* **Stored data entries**
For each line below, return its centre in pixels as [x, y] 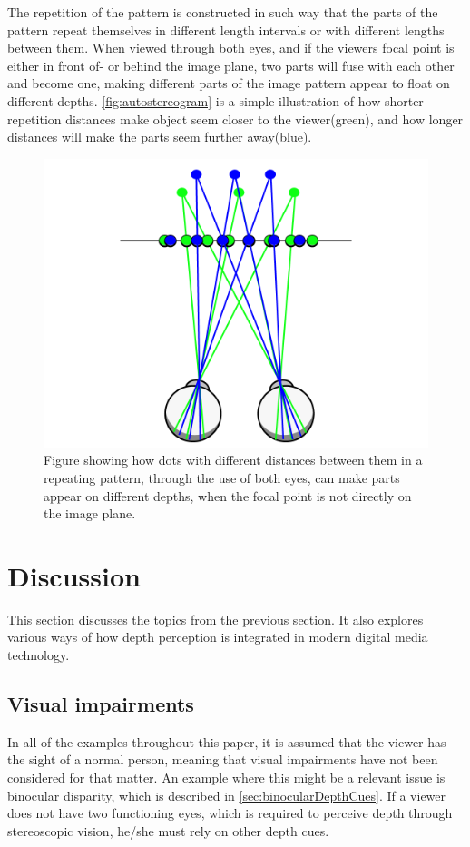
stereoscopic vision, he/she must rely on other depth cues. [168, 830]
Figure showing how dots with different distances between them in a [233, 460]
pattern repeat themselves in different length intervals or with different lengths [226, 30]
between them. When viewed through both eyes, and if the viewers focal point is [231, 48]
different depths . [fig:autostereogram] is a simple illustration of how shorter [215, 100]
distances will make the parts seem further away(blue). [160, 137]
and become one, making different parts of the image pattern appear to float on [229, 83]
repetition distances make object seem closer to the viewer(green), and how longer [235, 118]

* * *

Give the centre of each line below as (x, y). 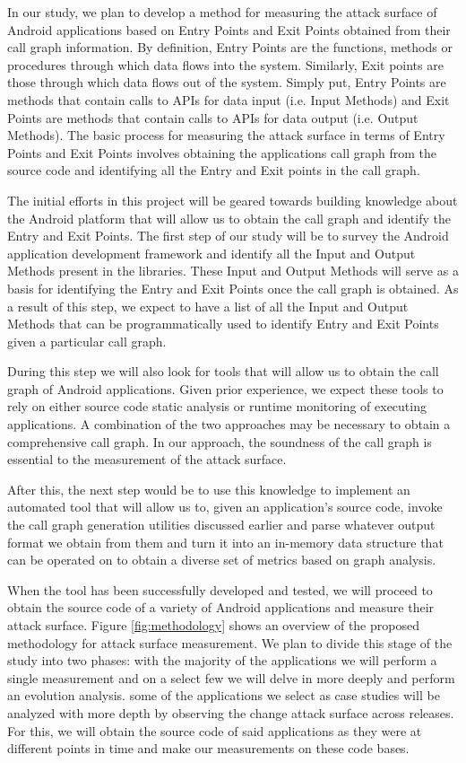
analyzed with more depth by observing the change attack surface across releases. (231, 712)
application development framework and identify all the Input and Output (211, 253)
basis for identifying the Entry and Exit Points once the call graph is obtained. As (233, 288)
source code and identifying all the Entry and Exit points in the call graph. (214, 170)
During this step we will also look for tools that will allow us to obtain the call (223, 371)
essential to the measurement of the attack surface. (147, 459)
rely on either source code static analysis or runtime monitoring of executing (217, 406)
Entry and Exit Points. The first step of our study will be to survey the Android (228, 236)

* **Problem to work on**
In the entries above, find the line holding "application development framework" and the line holding "source code and", then retype exactly those two lines and every line between them, and nothing else.

* **Response area**
application development framework and identify all the Input and Output (211, 253)
basis for identifying the Entry and Exit Points once the call graph is obtained. As (233, 288)
source code and identifying all the Entry and Exit points in the call graph. (214, 170)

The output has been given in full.